I'm not quite sure the difference in design is fundamental. Looking at your
'observer' class, it looks like what the Signals library calls a 'slot' -
i.e., it is an entry point to receive messages. post_event then looks like a
'signal' (with a single target, so it is more like a callback) in the
terminology of the Signals library. If we ignore the fact that a signal is
unsafe to use from multiple threads, here's a way we could map the
synchronous slot calls used in the Signals library into asychronous calls
across threads:
// Picks up events for this thread and execute them
class event_processor {
std::queue<boost::function0<void> > events;
some_mutex mutex;
public:
// Add an event into the queue
void add_event(const boost::function0<void>& func)
{
some_mutex::lock lock(mutex);
events.push(func);
}
// Process a single event on the queue, if there is one
void process_event()
{
some_mutex::lock lock(mutex);
if (!events.empty()) {
events.front()(); // execute the event
events.pop();
}
}
};
// Post an invocation to a an event_processor
template<typename Functor>
class post_message_t {
event_processor& ep;
Functor functor;
public:
post_message_t(event_processor& e, Functor f) : ep(e), functor(f) {}
// Invocation of this function object.

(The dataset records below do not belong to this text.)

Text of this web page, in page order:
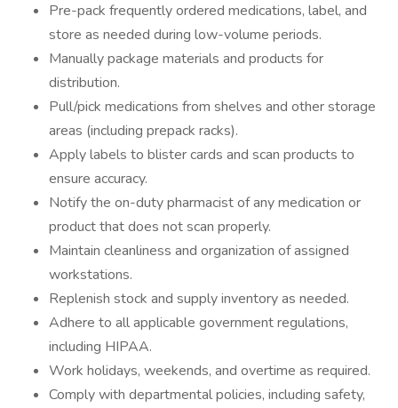
Pre-pack frequently ordered medications, label, and
store as needed during low-volume periods.
Manually package materials and products for
distribution.
Pull/pick medications from shelves and other storage
areas (including prepack racks).
Apply labels to blister cards and scan products to
ensure accuracy.
Notify the on-duty pharmacist of any medication or
product that does not scan properly.
Maintain cleanliness and organization of assigned
workstations.
Replenish stock and supply inventory as needed.
Adhere to all applicable government regulations,
including HIPAA.
Work holidays, weekends, and overtime as required.
Comply with departmental policies, including safety,

There would be lots of copies of
// this routine for different values of N
template<typename T1, typename T2, ..., typename TN>
void operator()(const T1& a1, const T2& a2, ..., const TN& aN) const
{
ep.add_event(boost::bind<void>(functor, a1, a2, ..., aN));
}
template<typename Visitor>
void visit(Visitor& v)
{
visit_each(functor, v, 0);
}
};
// Make post_message_t objects place nice with Signals
template<typename Visitor, typename Functor>
void visit_each(const post_message_t<Functor>& f, Visitor& v, long)
{
f.visit(v);
}
// Helper to construct post_message_t objects
template<typename Functor>
inline post_message_t<Functor>
post_message(event_processor& e, Functor f)
{
return post_message_t<Functor>(e, f);
}
Now I'll modify your code to show the intent of the above code:
void print_args {
void operator()(int x, const std::string& s) const
{
std::cout << x << ": " << s << std::endl;
}
};
void background_thread(event_processor& ep)
{
signal2<void, int, std::string> sig;
sig.connect(post_message(ep, print_args()));
for (;;)
{
/* ... * /
sig(5, "foo");
/* ... * /
}
}
int main()
{
event_processor ep;
start_thread(boost::bind(&background_thread, boost::ref(ep));
for (;;)
sob.process_event();
}
Now for some explanation: the 'event_processor' class is similar to your
event_processor: it just picks events off the queue and runs them in the
current thread. The post_message_t object takes a call in one thread,
packages it up in a function object, and then posts that function object in
the event queue referenced by the post_message_t object.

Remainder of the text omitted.